Other than that, everything’s pretty smooth and classy. A few irritants get in the way of a pure fun experience of course – Quicktime 7 no longer remembers that I went pro – apparently the money I spent on that isn’t good enough any more. Thank god for VLC. And there are the things that I’ve done that are dumb – like neglect to note down my serial numbers for Acquisition and BBEdit 8.2. But they’re my own fault, I guess. Otherwise, a pretty entertaining and solid release! Big hugs all round…

8 replies on “On Tiger and Mail and Automator and Dashboard…”

With Mail, if I have the email I’m replying to selected when I hit “reply” Mail automatically uses the email address that the email was sent to. Is this what you’re talking about? This has worked for me for quite some time – this isn’t a new feature in OS X 10.4’s Mail.

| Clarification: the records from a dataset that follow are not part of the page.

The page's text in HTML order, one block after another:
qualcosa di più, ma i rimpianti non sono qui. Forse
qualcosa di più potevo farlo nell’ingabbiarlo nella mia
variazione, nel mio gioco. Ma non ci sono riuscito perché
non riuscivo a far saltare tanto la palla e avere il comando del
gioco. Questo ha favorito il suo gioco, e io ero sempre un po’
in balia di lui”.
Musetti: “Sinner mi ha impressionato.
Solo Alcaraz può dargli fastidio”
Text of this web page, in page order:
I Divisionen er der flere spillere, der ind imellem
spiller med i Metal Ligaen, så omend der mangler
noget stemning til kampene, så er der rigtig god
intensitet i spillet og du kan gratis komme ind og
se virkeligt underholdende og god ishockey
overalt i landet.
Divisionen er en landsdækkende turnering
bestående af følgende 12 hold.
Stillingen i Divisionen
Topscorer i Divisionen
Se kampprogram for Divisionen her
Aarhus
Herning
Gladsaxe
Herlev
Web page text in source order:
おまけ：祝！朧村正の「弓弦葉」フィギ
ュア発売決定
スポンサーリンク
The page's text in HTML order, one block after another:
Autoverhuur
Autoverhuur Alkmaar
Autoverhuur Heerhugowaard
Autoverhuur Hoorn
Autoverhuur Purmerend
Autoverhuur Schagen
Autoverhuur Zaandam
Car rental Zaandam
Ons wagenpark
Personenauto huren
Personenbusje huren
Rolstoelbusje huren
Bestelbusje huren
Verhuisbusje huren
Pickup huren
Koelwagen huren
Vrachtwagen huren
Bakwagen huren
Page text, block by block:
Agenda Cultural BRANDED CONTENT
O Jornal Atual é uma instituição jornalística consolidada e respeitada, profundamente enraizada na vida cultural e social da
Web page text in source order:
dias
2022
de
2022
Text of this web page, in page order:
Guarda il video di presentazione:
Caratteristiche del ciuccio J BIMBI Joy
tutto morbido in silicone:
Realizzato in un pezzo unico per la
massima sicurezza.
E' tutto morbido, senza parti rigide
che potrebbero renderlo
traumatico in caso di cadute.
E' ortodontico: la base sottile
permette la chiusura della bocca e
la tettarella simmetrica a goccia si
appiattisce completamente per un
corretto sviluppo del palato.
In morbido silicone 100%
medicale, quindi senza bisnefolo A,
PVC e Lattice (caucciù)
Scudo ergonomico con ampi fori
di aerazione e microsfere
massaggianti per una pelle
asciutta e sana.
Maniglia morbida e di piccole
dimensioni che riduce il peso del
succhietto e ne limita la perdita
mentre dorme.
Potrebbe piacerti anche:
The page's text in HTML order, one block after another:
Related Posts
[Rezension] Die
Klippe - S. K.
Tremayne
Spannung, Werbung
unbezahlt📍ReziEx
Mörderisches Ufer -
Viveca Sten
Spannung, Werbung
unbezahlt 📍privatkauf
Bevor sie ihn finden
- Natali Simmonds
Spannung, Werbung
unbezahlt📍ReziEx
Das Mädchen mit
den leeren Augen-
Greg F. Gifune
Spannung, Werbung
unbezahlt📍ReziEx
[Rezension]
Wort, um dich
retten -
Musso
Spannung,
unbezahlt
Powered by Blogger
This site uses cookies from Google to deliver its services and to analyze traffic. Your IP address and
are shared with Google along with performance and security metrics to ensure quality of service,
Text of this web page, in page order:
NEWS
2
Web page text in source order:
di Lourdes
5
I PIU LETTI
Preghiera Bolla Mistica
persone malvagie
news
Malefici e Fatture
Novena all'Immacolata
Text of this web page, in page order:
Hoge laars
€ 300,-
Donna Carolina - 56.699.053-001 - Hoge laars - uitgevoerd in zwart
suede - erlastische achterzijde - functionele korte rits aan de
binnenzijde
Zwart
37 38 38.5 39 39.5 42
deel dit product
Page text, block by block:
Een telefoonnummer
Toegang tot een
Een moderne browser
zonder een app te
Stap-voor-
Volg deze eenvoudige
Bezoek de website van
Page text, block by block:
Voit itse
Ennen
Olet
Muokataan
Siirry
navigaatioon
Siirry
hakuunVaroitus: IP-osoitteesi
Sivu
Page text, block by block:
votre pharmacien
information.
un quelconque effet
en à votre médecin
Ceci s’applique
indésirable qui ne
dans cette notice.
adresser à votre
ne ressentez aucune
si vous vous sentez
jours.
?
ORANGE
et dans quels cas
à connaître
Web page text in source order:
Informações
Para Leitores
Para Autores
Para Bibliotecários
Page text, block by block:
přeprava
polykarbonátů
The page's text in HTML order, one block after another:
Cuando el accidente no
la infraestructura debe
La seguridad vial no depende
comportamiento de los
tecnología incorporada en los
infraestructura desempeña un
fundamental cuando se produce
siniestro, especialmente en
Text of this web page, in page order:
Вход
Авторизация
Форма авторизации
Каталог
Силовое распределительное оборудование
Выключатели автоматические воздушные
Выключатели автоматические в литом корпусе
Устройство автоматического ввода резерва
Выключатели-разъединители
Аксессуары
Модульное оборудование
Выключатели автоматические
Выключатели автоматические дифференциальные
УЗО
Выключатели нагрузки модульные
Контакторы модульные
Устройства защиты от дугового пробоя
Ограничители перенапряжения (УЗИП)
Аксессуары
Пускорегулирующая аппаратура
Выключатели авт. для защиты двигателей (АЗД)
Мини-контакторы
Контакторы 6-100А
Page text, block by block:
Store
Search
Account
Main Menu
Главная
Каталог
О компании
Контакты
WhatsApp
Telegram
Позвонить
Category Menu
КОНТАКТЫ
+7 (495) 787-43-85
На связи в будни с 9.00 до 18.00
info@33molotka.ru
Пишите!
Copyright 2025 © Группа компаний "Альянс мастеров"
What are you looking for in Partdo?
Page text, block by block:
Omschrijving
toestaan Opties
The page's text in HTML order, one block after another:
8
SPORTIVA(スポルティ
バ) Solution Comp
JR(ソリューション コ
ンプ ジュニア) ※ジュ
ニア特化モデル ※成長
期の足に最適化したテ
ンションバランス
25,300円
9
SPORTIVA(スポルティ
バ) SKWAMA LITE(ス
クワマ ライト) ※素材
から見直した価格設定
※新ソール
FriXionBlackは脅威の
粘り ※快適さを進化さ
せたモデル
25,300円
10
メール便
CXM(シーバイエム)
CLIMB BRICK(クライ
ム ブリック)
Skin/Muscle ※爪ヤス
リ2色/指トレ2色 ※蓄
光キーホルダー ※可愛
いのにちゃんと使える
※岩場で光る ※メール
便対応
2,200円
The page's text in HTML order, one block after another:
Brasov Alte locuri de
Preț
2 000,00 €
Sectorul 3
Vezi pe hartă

I’m afraid that I think you’re wrong – that functionality only works perfectly if your mail remains in the Inbox. If you’ve filtered it into any folders on your Mac, it has a tendency not to work so well. It seems to work better in some situations than others, and I have no idea why this is the case. A mailing list I’m subscribed to using one e-mail address defaults to another when I click reply. There’s an option in the preferences which allows you to choose to send new mail either from a specific address or from “Account of last viewed mailbox”. I guess that’s the bit that covers this piece of functionality, but it’s still clumsy and doesn’t do what I want of it.

“why the crap isn’t there an option to automatically reply using the same account you received an e-mail by? I would have thought that was excruciatingly obvious, and yet almost no bloody mail app I’ve used in years has had it.”
FWIW, Eudora does this by default (I think it’s by default, anyway). But I doubt that’s enough to make you switch from shiny shiny Mail.app!

Unfortunately not! You know how I love the integration into the rest of the OS. It is a shame that such apparently obvious bits of functionality weren’t part of the app that was integrated.

I’m loving Tiger already…I agree that the Widgets seem a little crap, but I’ve seen a couple of freeware ones that seem useful (at least for me, in a graphic design sense); and I’m sure there’ll be plenty more developed in the not-too-distant future.
Automator is Applescript made easy, but I’m glad they’ve done it as Applescript tutorials and books were pretty hard to come by. It all seems so seamless now that I’m convinced I could leave my Mac to run my house and feed my cats and it could do it…

why the crap isn’t there an option to reply to an e-mail with the e-mail address it was originally sent to?
I may be misunderstanding what you want, but Mail in Panther is definitely doing this for me.

Regarding the mail thing: I’m guessing your problem is that you have a mailbox which collects mail which is sent to more than one address. When you reply to that mail you want it to appear to be from the address to which it was sent. This is possible in Mail and actually very elegant once you know how.
In the “email address” field of the “account information” tab of the “accounts pane” of the “preferences” dialog (yeesh), just enter all of the addresses that go to that account, separated by commas. When you reply it will come from the address it was sent to, and you’ll also have a dropdown in the compose window to choose the from address if you’d like it to be different.

Here’s the one that’s always bothered me: When searching the “Sent” mailbox in Mail, why isn’t “To” set as the default field? No one wants to search sent mail by who it’s FROM–it’s all from me. Is there no way to change this?